━━━ Exercise data ━━━
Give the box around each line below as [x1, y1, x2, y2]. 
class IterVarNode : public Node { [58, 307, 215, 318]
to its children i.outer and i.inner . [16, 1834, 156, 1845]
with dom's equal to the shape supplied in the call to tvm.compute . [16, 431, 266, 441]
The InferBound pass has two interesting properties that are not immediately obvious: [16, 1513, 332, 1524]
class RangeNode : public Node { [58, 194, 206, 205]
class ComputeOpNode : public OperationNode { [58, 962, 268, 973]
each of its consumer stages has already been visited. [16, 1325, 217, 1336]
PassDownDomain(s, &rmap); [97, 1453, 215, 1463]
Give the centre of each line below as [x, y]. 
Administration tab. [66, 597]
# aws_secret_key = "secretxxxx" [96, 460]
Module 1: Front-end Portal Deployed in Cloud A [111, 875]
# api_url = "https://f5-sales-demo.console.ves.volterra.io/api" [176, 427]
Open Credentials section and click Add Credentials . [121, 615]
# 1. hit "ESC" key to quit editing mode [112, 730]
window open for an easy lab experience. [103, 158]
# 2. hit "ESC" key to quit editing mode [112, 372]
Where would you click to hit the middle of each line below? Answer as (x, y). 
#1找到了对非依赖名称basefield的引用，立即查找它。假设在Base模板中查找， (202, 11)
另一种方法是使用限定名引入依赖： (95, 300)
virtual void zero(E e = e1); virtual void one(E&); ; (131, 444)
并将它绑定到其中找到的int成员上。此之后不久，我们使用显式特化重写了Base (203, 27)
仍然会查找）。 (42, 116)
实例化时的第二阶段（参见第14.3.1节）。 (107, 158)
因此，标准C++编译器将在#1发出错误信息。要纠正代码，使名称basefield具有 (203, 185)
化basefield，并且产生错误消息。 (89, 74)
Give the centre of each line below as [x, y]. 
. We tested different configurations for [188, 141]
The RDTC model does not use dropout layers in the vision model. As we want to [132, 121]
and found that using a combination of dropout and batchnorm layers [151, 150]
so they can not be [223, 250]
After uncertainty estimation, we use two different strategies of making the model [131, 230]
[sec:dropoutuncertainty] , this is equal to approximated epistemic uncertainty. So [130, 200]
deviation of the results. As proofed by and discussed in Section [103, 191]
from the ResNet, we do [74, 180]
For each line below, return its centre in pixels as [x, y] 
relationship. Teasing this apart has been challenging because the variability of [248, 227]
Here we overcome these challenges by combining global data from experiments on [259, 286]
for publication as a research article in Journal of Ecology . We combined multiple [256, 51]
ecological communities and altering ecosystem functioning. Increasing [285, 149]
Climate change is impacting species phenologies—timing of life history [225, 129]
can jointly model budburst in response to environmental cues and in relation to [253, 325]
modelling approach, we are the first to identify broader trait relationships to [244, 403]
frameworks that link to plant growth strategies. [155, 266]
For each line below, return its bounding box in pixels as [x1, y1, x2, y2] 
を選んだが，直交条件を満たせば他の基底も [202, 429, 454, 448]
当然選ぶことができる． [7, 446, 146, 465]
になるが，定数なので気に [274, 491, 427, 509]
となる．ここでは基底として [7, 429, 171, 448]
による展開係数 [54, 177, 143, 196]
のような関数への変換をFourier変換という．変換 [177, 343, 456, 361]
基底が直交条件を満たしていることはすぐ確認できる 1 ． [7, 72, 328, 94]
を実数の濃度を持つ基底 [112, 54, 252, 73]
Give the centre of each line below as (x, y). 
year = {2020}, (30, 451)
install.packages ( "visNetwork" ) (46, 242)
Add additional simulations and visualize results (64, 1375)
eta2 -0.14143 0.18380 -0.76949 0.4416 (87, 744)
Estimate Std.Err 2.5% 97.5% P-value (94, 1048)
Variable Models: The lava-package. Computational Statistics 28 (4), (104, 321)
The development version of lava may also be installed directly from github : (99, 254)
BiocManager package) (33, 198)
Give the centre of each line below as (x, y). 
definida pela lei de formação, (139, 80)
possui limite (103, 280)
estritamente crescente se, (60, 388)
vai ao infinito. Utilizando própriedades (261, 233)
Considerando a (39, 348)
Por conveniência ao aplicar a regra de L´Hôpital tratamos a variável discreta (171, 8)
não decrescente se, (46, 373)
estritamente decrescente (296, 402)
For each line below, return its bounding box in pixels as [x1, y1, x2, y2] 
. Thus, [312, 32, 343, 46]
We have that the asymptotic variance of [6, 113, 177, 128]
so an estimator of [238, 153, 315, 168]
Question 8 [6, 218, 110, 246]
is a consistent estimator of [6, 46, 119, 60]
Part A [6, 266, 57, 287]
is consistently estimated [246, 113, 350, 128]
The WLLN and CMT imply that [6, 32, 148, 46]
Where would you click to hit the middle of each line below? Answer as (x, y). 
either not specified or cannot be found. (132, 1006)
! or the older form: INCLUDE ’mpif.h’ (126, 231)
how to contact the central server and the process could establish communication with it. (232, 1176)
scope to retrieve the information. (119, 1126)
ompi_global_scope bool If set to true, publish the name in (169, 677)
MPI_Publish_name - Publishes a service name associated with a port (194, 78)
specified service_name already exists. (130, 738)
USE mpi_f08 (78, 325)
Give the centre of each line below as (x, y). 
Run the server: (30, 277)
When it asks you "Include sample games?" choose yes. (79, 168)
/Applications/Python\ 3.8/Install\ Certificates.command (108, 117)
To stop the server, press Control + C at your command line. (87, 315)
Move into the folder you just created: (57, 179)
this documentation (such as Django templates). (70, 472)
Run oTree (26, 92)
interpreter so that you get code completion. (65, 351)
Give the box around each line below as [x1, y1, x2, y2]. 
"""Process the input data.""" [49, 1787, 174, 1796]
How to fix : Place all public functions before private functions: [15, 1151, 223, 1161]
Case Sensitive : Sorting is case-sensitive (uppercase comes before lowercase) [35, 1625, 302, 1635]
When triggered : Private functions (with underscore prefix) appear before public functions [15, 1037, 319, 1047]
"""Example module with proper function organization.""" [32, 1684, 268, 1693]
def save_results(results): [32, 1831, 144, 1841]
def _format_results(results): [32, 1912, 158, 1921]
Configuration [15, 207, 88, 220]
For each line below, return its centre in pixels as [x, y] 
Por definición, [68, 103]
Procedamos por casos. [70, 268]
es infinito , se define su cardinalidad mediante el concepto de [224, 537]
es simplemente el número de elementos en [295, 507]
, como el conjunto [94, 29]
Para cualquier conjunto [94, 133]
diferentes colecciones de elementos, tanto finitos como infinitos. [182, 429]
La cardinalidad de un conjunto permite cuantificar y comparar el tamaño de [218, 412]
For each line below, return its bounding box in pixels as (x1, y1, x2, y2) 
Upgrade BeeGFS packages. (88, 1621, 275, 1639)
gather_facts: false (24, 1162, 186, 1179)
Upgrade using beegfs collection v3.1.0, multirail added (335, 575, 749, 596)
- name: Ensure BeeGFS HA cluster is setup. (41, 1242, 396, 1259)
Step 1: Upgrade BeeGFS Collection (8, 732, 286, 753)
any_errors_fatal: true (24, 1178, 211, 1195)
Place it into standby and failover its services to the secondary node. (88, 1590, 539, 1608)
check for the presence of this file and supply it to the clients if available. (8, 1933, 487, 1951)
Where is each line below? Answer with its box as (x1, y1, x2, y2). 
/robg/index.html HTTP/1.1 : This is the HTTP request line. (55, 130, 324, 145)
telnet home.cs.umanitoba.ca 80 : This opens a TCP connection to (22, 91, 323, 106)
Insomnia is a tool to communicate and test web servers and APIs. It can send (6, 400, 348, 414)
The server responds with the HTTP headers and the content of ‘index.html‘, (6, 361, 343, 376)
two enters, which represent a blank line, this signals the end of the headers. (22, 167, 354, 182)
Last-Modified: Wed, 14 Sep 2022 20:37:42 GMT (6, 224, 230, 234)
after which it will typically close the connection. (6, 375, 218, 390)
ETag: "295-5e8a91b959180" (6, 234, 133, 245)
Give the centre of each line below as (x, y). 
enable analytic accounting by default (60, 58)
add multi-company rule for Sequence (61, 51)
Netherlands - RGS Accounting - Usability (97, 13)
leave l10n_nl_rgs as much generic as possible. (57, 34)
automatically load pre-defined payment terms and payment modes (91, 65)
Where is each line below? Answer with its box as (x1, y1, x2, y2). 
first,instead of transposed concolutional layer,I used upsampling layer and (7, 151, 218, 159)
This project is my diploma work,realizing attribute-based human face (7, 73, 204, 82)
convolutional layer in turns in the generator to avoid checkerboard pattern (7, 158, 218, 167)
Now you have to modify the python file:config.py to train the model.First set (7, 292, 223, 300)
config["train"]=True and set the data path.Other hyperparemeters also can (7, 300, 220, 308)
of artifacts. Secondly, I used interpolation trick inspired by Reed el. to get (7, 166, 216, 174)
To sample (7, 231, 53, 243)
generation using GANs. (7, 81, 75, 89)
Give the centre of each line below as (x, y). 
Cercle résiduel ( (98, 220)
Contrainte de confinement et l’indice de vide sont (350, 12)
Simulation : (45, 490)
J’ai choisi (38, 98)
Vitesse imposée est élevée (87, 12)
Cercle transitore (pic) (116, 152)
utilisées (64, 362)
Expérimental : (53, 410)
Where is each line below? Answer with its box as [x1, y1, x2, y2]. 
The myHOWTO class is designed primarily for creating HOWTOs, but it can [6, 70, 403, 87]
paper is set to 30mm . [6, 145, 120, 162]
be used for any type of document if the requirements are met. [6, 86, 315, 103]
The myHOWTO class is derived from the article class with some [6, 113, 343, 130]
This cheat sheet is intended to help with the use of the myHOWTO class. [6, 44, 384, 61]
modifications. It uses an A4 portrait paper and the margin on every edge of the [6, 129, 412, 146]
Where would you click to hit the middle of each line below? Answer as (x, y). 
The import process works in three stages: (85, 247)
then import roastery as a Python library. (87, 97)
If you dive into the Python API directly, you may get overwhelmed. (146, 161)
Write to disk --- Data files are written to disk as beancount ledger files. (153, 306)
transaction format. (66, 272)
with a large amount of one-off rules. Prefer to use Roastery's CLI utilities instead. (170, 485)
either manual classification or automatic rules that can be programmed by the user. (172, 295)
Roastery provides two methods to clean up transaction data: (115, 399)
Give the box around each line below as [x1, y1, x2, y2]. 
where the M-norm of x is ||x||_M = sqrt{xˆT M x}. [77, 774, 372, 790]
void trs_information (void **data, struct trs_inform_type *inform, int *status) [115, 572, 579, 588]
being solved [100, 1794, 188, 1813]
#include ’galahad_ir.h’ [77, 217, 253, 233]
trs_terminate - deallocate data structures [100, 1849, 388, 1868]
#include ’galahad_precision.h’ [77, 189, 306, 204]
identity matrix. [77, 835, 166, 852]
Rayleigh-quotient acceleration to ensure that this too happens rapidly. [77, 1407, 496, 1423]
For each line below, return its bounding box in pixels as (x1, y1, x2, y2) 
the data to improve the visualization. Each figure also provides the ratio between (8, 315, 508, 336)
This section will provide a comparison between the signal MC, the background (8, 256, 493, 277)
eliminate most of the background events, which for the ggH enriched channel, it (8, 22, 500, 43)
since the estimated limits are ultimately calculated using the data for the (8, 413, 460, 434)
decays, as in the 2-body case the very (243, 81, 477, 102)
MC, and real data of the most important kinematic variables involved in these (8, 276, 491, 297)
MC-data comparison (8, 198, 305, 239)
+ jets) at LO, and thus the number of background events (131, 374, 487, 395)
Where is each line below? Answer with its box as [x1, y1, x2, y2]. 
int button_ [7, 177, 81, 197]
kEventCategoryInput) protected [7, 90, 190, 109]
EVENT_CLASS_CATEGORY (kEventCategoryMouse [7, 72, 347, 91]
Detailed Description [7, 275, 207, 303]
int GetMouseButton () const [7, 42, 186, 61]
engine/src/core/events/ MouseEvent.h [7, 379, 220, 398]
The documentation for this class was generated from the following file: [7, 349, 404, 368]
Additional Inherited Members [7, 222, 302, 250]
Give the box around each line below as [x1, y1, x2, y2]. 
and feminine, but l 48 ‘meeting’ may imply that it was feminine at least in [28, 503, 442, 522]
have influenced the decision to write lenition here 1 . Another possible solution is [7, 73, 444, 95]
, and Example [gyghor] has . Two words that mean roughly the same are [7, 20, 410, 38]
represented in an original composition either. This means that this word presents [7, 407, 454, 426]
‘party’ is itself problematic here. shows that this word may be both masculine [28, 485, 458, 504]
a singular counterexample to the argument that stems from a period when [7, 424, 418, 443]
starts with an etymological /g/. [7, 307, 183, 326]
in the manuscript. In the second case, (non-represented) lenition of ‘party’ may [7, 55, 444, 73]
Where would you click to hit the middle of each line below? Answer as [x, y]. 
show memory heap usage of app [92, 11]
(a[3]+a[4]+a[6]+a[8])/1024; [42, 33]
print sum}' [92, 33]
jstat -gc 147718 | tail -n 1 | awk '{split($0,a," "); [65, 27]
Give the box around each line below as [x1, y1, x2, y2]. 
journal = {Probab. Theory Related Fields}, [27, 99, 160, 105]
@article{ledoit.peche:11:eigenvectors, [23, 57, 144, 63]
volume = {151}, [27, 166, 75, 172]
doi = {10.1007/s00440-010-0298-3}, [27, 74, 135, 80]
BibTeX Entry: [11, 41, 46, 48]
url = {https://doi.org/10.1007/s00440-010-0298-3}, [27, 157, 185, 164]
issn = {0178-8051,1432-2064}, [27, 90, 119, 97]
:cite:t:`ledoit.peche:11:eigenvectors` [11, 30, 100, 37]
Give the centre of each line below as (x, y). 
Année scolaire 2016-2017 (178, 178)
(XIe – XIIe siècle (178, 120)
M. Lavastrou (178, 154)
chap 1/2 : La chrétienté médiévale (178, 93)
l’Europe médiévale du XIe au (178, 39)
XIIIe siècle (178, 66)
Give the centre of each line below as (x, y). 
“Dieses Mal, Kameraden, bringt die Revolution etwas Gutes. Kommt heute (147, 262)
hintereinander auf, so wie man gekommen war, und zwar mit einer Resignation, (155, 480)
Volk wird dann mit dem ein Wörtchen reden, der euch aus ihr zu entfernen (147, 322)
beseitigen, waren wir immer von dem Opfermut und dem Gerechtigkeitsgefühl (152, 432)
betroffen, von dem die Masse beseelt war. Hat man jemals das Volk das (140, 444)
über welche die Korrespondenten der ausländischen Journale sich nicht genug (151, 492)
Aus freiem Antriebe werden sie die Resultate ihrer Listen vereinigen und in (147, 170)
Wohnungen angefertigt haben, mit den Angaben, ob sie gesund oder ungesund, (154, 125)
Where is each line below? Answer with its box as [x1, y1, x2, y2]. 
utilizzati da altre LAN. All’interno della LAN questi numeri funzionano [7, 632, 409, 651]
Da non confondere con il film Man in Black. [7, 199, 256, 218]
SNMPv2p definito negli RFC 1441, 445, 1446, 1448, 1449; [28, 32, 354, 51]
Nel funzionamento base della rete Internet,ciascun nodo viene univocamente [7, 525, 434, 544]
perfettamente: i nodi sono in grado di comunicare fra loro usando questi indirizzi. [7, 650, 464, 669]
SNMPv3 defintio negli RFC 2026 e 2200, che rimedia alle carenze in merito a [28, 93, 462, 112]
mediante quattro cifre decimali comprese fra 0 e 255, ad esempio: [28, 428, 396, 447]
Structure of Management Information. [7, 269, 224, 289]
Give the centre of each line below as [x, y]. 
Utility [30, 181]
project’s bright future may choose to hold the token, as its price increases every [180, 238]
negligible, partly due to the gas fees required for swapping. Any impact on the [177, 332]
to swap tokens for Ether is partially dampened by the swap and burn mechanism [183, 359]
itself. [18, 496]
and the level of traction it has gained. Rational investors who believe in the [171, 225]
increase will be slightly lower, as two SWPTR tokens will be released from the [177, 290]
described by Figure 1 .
━━━
Task details: Reproduce, character for character, only the lines of the preceding data that start at the line with "automatically load pre-defined" and end at the line with "generation using GANs. (7, 81, 75, 89)", both included.

Result for this task:
automatically load pre-defined payment terms and payment modes (91, 65)
Where is each line below? Answer with its box as (x1, y1, x2, y2). 
first,instead of transposed concolutional layer,I used upsampling layer and (7, 151, 218, 159)
This project is my diploma work,realizing attribute-based human face (7, 73, 204, 82)
convolutional layer in turns in the generator to avoid checkerboard pattern (7, 158, 218, 167)
Now you have to modify the python file:config.py to train the model.First set (7, 292, 223, 300)
config["train"]=True and set the data path.Other hyperparemeters also can (7, 300, 220, 308)
of artifacts. Secondly, I used interpolation trick inspired by Reed el. to get (7, 166, 216, 174)
To sample (7, 231, 53, 243)
generation using GANs. (7, 81, 75, 89)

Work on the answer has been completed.